Quantum criticality in itinerant metamagnets

TL;DR

This paper investigates the critical thermodynamics near a metamagnetic quantum critical endpoint in metals using spin-fluctuation theory, revealing temperature-dependent behaviors and instabilities due to magnetoelastic coupling.

Contribution

It provides a detailed analysis of the effective potential for the Ising order parameter and its temperature dependence, advancing understanding of quantum criticality in itinerant metamagnets.

Findings

Magnetization, specific heat, and susceptibility depend on H and T near QCEP.
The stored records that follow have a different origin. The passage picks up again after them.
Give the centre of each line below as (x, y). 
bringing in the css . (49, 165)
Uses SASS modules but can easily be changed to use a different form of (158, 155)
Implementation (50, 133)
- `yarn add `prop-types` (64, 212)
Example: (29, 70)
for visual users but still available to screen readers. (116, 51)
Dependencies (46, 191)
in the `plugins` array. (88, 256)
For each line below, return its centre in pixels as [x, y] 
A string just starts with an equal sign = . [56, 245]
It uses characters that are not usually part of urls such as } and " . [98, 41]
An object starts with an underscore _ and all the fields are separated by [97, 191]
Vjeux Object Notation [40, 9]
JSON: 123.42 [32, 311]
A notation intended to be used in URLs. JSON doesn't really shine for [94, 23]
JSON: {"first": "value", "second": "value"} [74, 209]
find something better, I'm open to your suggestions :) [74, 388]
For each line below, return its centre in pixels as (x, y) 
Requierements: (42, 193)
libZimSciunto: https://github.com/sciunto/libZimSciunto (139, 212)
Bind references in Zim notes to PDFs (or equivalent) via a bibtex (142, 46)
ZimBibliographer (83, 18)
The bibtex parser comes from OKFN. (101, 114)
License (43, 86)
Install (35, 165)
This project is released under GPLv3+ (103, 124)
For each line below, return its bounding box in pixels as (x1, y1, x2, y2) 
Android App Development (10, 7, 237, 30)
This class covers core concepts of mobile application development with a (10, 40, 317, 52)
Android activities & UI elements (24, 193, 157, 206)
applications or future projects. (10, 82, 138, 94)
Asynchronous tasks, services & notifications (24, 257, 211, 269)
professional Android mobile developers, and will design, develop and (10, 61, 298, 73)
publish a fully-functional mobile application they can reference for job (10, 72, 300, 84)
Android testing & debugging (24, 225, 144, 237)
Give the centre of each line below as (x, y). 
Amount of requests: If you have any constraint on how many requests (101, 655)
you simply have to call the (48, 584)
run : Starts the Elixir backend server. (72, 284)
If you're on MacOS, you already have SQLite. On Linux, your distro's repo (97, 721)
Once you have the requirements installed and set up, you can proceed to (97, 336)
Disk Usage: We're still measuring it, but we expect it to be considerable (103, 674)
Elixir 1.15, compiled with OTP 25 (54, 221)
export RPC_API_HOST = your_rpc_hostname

Crossover lines in the (H,T) phase diagram are characterized.

QCEP is inherently unstable due to magnetoelastic effects.

Abstract

Critical thermodynamics close to a metamagnetic quantum critical endpoint (QCEP) in a metal is discussed within the framework of spin-fluctuation theory. We analyze the effective potential for the Ising order parameter that is renormalized by spin-fluctuations and acquires a characteristic temperature dependence. The resulting magnetic field, H, and temperature, T, dependence of the magnetization, specific heat, thermal expansion, magnetostriction, susceptibility and the Gr\"uneisen parameter are determined, and the crossover lines in the (H,T) phase diagram are specified. We point out that the metamagnetic QCEP is intrinsically unstable with respect to a magnetoelastic coupling.